TASK DIRECTIONS |
Give back, word for word, the line that contains "Proporção do tempo" and every line that follows it in the data below.

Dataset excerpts
Start of Block
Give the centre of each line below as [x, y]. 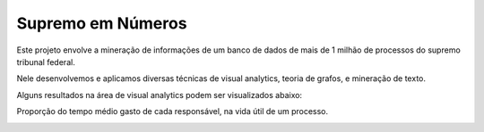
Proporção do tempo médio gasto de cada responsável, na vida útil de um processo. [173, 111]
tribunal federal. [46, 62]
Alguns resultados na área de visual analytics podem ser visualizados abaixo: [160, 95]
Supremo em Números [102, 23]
End of Block
ANSWER AREA |
Proporção do tempo médio gasto de cada responsável, na vida útil de um processo. [173, 111]
tribunal federal. [46, 62]
Alguns resultados na área de visual analytics podem ser visualizados abaixo: [160, 95]
Supremo em Números [102, 23]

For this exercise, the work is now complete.